Records shown:
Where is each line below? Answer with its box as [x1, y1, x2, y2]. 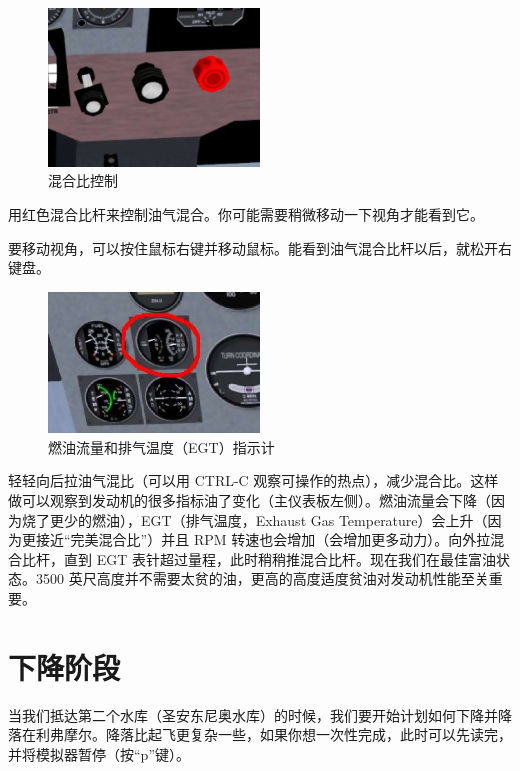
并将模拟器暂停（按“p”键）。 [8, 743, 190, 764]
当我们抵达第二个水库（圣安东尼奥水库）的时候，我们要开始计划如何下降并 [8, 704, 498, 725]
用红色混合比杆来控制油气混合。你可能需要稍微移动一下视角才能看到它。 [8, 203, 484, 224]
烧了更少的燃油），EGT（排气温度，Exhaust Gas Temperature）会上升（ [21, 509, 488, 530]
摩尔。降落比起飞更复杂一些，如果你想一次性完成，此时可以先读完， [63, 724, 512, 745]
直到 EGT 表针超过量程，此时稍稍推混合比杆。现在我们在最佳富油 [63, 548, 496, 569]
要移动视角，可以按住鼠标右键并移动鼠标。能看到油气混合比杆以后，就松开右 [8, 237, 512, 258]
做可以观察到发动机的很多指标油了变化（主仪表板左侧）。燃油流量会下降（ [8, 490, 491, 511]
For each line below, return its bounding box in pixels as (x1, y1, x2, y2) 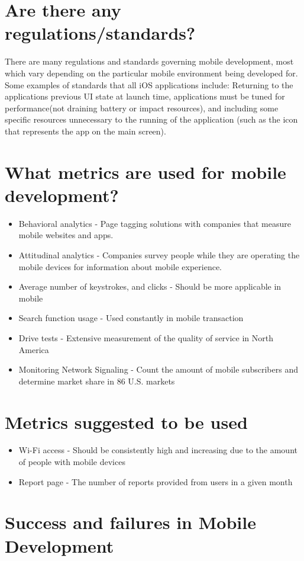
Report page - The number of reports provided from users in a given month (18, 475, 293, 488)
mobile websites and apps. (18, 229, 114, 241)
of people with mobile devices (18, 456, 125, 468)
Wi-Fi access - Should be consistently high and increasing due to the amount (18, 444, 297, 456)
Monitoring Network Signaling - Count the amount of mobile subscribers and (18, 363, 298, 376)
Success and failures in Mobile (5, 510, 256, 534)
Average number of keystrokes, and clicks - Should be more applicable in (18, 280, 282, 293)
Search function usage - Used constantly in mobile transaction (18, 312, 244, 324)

* * *

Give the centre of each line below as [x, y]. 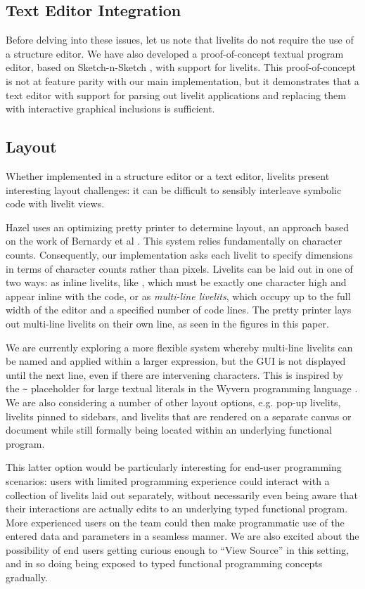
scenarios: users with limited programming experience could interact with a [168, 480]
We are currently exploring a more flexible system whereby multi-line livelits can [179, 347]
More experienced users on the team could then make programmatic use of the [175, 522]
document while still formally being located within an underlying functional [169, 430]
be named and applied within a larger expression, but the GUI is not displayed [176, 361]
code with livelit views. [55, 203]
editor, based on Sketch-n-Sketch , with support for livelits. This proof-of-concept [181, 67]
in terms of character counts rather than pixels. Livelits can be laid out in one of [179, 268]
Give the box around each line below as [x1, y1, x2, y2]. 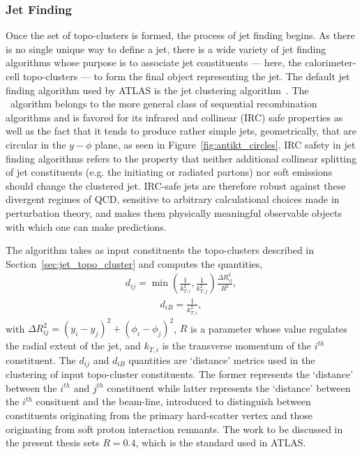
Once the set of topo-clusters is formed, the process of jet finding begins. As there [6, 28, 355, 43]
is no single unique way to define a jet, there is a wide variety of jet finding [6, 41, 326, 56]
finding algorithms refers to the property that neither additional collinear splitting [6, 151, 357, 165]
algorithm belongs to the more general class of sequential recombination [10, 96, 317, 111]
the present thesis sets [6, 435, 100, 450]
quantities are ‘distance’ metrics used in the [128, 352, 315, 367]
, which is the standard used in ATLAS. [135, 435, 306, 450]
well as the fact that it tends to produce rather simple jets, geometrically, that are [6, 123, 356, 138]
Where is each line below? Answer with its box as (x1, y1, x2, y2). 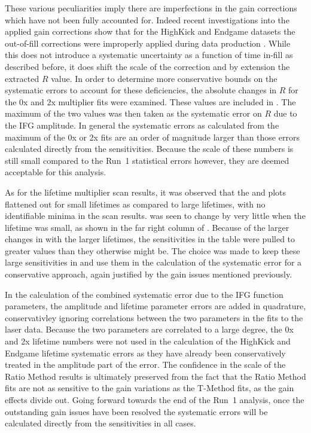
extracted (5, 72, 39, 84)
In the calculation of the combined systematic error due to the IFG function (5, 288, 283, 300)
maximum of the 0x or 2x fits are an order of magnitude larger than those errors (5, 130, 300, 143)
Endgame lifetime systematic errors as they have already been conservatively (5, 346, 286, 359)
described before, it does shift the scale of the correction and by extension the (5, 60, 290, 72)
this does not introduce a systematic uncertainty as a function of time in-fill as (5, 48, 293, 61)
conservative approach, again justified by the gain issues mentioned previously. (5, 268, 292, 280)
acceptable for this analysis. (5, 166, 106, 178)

* * *

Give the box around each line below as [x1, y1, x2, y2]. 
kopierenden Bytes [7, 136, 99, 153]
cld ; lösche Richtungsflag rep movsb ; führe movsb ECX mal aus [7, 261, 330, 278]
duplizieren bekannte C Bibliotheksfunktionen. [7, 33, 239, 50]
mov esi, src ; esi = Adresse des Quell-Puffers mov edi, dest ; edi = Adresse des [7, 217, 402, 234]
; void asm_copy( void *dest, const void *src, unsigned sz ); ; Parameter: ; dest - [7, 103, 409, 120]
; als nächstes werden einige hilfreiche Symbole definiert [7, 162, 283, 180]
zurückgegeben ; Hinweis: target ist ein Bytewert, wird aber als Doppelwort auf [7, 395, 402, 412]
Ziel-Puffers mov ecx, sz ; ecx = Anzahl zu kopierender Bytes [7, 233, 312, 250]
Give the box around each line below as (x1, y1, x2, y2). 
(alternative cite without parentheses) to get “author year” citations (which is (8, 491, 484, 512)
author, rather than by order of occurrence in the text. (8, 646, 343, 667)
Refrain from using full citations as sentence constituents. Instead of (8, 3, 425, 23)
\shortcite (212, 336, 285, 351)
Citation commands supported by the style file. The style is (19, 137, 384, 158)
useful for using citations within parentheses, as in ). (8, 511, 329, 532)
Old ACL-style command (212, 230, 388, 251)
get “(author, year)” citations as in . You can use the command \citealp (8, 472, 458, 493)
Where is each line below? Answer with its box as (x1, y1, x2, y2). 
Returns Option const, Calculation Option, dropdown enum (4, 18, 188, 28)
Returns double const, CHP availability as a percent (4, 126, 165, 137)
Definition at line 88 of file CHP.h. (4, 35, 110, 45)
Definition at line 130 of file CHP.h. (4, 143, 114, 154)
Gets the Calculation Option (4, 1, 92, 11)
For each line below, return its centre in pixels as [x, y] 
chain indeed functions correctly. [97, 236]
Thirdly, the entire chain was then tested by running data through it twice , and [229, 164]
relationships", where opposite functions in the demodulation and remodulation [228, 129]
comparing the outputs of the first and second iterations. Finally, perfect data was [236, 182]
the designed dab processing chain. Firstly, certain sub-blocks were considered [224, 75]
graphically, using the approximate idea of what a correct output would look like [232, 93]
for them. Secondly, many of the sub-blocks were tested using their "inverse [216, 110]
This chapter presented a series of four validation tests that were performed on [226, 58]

What the exercise asks:
All that is wanted is a faithful reproduction of the line above with "cld ; lösche", the line with "mov esi, src", and every line in between.

Solution:
cld ; lösche Richtungsflag rep movsb ; führe movsb ECX mal aus [7, 261, 330, 278]
duplizieren bekannte C Bibliotheksfunktionen. [7, 33, 239, 50]
mov esi, src ; esi = Adresse des Quell-Puffers mov edi, dest ; edi = Adresse des [7, 217, 402, 234]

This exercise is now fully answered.